▶ _Problem details_: After locating the line with "developers. But, as" below, output it and each following line exactly, stopping after the line with "dati. Successivamente chiama". No pictures.

▶ _Data shown_:
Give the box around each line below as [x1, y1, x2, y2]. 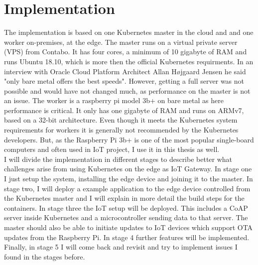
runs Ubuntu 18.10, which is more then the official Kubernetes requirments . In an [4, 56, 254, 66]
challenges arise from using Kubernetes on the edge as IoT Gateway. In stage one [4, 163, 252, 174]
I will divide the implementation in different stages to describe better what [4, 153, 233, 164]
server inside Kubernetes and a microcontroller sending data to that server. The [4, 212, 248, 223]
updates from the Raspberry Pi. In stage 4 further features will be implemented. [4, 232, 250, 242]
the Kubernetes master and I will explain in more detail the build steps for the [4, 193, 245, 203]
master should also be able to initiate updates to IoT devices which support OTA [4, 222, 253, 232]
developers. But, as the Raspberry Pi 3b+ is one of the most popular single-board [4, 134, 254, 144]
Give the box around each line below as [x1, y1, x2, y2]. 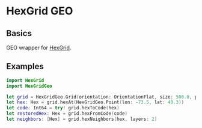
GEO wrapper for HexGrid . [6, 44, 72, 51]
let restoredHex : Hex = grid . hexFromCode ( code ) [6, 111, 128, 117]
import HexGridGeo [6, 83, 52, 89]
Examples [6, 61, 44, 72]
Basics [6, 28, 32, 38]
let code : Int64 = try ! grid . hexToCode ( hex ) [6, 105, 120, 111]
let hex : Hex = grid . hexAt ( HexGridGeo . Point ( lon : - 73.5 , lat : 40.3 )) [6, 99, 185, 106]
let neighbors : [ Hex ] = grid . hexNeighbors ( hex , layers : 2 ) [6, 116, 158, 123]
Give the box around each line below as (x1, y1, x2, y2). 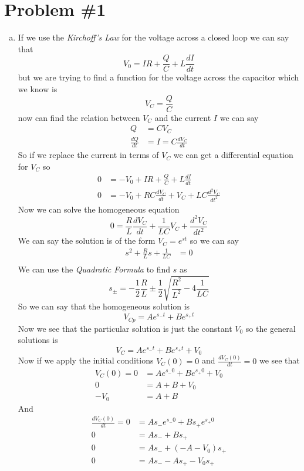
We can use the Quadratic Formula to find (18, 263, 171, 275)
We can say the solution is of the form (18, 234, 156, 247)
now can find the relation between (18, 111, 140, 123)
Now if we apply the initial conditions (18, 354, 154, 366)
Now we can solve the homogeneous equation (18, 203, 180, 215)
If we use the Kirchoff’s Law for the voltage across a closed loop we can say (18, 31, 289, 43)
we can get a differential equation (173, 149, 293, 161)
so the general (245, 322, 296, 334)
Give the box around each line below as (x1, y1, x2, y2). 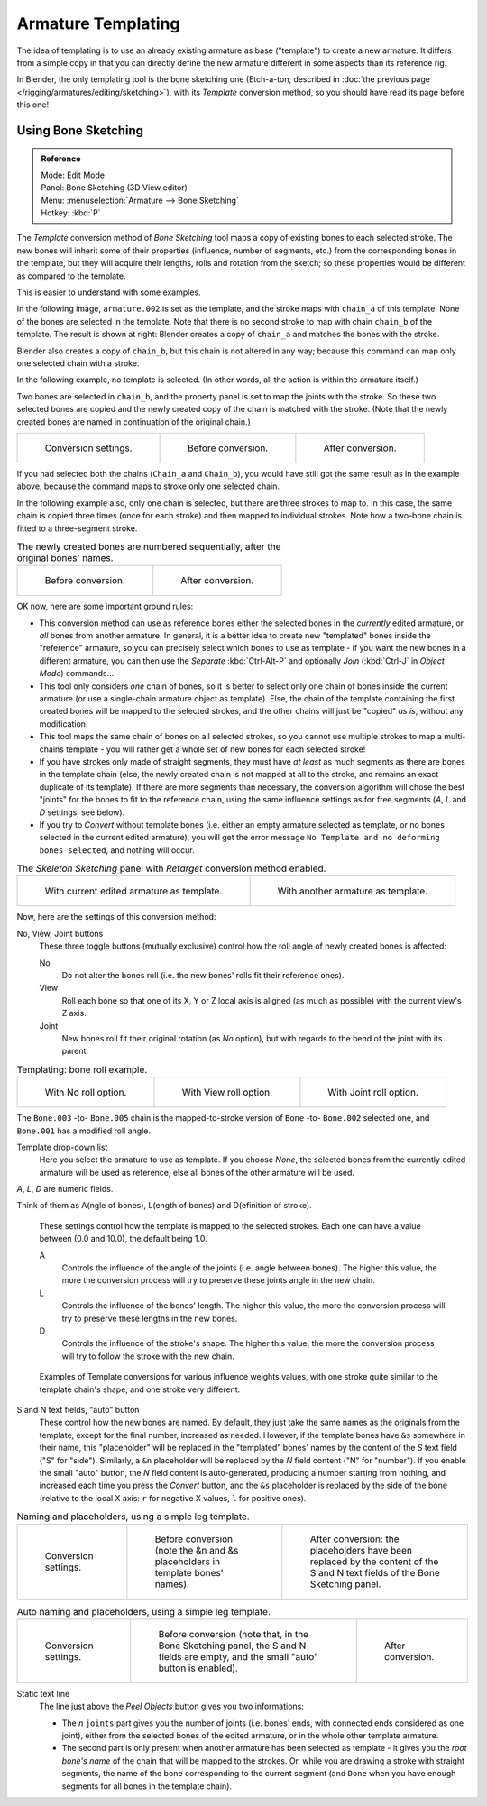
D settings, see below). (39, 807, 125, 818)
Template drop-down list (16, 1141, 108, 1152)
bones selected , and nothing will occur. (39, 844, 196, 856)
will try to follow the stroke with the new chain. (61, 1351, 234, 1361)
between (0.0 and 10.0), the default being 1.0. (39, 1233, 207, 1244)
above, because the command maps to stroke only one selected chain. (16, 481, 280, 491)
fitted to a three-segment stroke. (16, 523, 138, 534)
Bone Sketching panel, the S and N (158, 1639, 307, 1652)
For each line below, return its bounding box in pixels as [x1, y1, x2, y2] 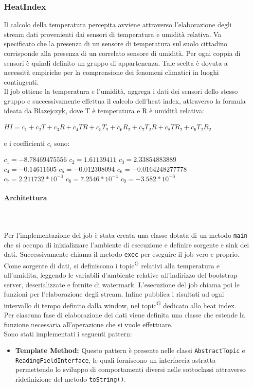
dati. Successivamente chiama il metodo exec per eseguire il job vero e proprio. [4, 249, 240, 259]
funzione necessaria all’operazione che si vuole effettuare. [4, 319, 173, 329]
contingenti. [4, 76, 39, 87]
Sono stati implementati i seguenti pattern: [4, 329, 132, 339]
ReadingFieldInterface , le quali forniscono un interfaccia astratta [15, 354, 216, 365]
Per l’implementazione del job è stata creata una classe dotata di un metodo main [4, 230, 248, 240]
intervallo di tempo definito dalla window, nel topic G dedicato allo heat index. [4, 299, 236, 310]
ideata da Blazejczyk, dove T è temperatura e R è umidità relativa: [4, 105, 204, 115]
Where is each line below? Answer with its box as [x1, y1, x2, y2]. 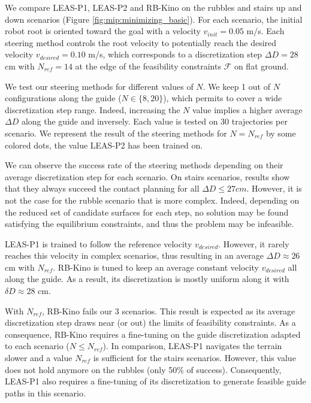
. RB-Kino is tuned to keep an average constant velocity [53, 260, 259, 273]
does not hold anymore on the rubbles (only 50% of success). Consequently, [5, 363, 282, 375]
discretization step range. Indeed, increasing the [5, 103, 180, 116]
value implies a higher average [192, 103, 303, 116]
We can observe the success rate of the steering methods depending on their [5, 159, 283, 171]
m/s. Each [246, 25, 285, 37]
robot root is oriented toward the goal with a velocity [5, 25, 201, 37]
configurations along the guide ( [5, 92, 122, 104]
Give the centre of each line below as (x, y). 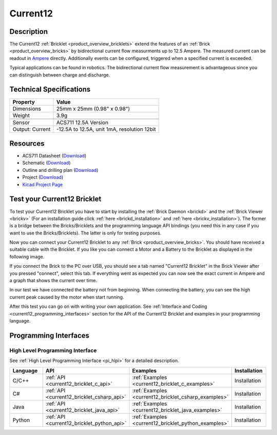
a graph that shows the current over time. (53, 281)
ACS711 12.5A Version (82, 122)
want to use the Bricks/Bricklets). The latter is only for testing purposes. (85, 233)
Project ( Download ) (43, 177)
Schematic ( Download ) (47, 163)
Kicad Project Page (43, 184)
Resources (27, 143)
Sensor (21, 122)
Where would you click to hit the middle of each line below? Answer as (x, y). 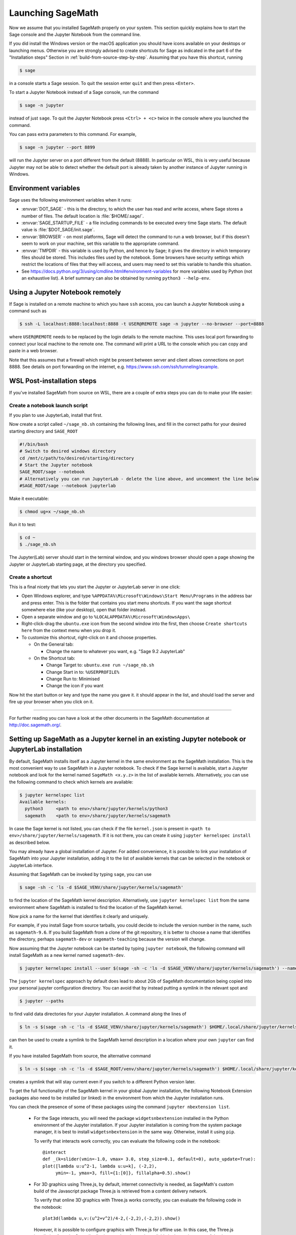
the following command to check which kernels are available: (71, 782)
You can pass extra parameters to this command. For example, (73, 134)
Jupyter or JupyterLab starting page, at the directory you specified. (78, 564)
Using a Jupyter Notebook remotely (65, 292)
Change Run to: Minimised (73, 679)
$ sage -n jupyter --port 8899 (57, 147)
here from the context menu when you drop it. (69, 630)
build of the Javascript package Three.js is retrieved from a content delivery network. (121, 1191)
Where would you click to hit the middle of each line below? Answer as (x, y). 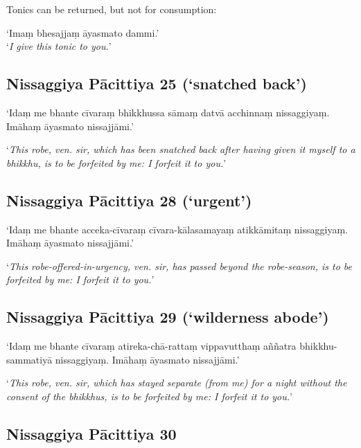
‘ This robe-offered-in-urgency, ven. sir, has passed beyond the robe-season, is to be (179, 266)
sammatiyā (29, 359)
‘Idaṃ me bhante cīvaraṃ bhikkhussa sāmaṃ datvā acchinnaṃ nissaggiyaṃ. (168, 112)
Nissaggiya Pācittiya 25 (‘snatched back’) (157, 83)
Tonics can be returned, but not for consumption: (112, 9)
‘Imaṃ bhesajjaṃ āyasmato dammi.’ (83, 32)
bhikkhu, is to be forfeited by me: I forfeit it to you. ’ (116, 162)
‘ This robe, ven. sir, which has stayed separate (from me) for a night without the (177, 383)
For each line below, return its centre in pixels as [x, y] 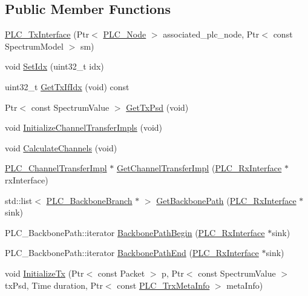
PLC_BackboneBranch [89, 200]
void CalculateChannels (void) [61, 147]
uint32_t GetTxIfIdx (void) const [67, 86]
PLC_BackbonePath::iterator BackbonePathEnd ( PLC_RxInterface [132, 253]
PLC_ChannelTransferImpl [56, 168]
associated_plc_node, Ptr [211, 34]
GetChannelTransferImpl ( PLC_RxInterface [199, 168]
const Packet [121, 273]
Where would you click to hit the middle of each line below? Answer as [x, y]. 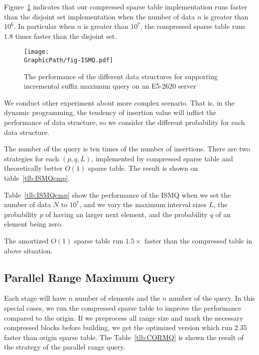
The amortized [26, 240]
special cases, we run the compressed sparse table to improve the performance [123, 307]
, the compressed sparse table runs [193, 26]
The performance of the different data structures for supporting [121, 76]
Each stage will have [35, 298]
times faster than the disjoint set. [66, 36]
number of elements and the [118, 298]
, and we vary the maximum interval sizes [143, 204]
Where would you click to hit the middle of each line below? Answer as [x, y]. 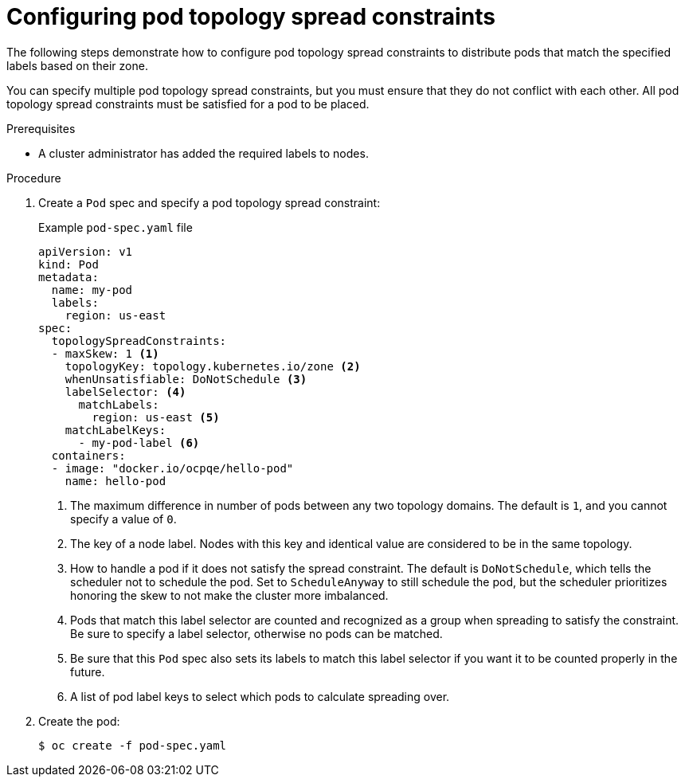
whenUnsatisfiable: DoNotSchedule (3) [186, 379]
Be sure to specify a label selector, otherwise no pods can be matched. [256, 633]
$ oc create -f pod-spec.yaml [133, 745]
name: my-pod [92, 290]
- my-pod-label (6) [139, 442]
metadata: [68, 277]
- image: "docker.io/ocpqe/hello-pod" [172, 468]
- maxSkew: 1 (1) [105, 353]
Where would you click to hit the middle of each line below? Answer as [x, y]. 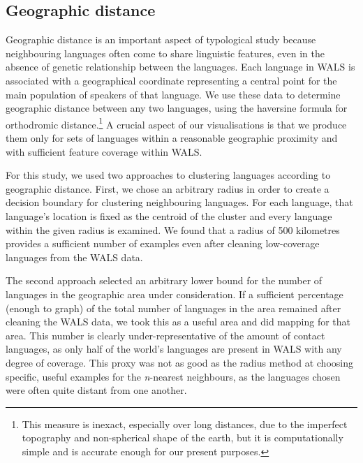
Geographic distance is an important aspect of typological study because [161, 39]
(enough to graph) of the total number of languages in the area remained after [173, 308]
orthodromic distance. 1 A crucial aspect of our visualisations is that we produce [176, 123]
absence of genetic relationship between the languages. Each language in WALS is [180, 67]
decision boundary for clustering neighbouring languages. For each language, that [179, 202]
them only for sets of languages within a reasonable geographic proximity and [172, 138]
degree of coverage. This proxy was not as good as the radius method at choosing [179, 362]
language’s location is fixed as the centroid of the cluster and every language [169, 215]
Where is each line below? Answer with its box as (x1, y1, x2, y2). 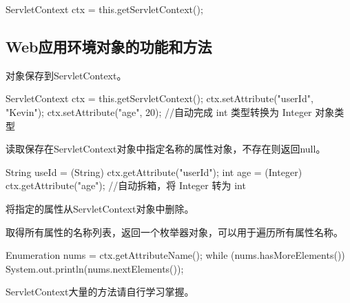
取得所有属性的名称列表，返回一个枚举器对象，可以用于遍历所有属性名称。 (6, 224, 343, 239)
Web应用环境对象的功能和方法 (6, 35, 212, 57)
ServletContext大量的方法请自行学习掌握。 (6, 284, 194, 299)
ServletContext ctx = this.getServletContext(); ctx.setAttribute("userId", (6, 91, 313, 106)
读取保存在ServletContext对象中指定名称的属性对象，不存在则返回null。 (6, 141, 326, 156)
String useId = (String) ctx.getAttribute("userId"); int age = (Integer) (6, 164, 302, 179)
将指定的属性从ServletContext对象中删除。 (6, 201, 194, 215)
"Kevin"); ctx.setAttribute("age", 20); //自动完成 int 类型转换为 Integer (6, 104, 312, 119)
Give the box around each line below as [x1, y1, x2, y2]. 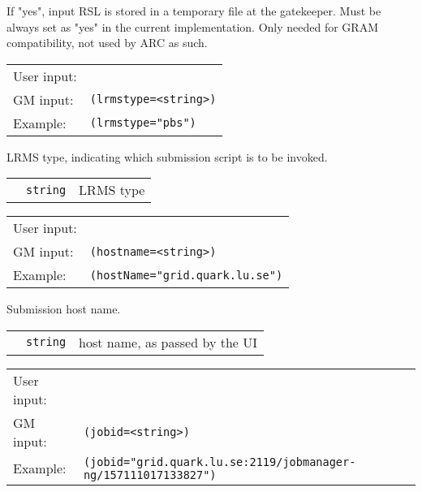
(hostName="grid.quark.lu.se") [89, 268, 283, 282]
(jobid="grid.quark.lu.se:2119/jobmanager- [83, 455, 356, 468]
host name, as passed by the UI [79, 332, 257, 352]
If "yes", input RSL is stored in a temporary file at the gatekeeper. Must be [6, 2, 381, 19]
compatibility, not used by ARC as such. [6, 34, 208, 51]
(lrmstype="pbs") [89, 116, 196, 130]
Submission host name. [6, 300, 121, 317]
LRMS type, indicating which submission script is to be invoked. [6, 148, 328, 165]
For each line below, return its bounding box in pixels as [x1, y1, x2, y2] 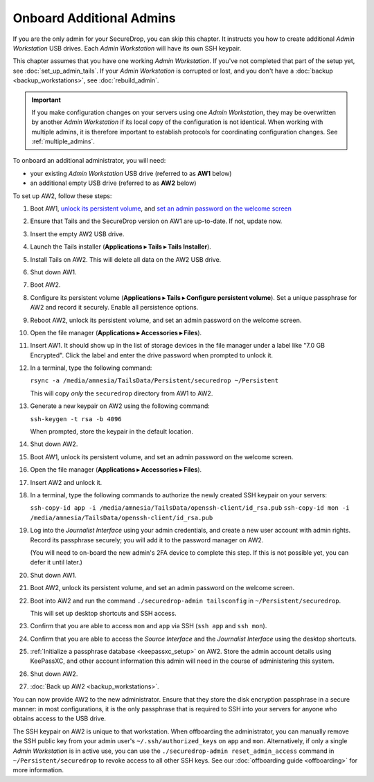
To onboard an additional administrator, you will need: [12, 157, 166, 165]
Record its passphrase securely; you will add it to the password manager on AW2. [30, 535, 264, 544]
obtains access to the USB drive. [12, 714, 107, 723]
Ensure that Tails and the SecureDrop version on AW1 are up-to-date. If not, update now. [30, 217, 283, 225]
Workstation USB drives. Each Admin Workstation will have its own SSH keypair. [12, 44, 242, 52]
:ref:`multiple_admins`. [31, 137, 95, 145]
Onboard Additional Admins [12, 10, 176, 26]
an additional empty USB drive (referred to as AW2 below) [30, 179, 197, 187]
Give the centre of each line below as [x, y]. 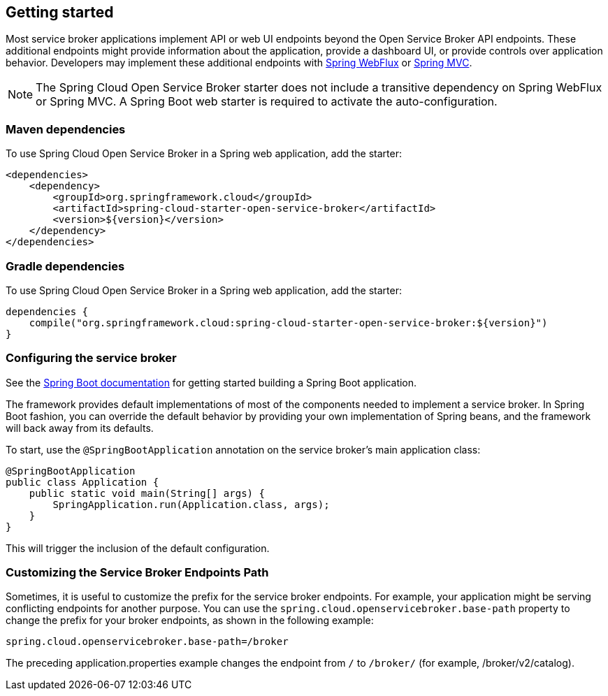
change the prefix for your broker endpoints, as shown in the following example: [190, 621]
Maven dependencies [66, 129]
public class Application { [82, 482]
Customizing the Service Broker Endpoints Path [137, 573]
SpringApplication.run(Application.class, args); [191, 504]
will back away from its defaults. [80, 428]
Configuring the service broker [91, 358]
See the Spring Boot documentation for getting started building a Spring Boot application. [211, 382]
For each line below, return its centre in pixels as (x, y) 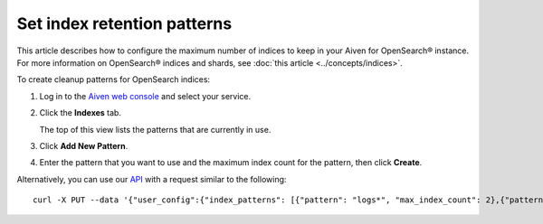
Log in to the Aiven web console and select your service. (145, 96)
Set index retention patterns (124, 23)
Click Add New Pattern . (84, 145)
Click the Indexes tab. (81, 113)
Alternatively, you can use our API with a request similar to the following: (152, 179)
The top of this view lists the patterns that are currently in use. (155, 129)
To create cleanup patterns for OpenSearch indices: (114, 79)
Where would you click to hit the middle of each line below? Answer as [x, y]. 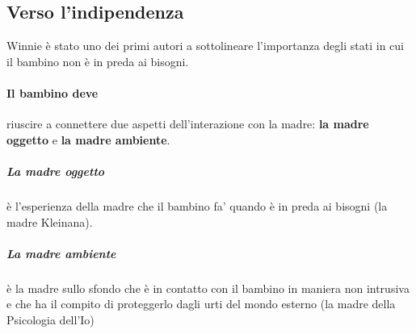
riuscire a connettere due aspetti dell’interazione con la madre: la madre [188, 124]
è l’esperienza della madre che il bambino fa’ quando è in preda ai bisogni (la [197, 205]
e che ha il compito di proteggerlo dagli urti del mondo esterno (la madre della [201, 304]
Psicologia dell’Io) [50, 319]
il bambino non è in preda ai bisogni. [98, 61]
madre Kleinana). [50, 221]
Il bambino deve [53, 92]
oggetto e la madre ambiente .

▶ _The answer_:
developers. But, as the Raspberry Pi 3b+ is one of the most popular single-board [4, 134, 254, 144]
Give the box around each line below as [x1, y1, x2, y2]. 
GEO wrapper for HexGrid . [6, 44, 72, 51]
let restoredHex : Hex = grid . hexFromCode ( code ) [6, 111, 128, 117]
import HexGridGeo [6, 83, 52, 89]
Examples [6, 61, 44, 72]
Basics [6, 28, 32, 38]
let code : Int64 = try ! grid . hexToCode ( hex ) [6, 105, 120, 111]
let hex : Hex = grid . hexAt ( HexGridGeo . Point ( lon : - 73.5 , lat : 40.3 )) [6, 99, 185, 106]
let neighbors : [ Hex ] = grid . hexNeighbors ( hex , layers : 2 ) [6, 116, 158, 123]
Give the box around each line below as (x1, y1, x2, y2). 
We can use the Quadratic Formula to find (18, 263, 171, 275)
We can say the solution is of the form (18, 234, 156, 247)
now can find the relation between (18, 111, 140, 123)
Now if we apply the initial conditions (18, 354, 154, 366)
Now we can solve the homogeneous equation (18, 203, 180, 215)
If we use the Kirchoff’s Law for the voltage across a closed loop we can say (18, 31, 289, 43)
we can get a differential equation (173, 149, 293, 161)
so the general (245, 322, 296, 334)
Give the box around each line below as (x1, y1, x2, y2). 
D settings, see below). (39, 807, 125, 818)
Template drop-down list (16, 1141, 108, 1152)
bones selected , and nothing will occur. (39, 844, 196, 856)
will try to follow the stroke with the new chain. (61, 1351, 234, 1361)
between (0.0 and 10.0), the default being 1.0. (39, 1233, 207, 1244)
above, because the command maps to stroke only one selected chain. (16, 481, 280, 491)
fitted to a three-segment stroke. (16, 523, 138, 534)
Bone Sketching panel, the S and N (158, 1639, 307, 1652)
For each line below, return its bounding box in pixels as [x1, y1, x2, y2] 
dati. Successivamente chiama il metodo exec per eseguire il job vero e proprio. [4, 249, 240, 259]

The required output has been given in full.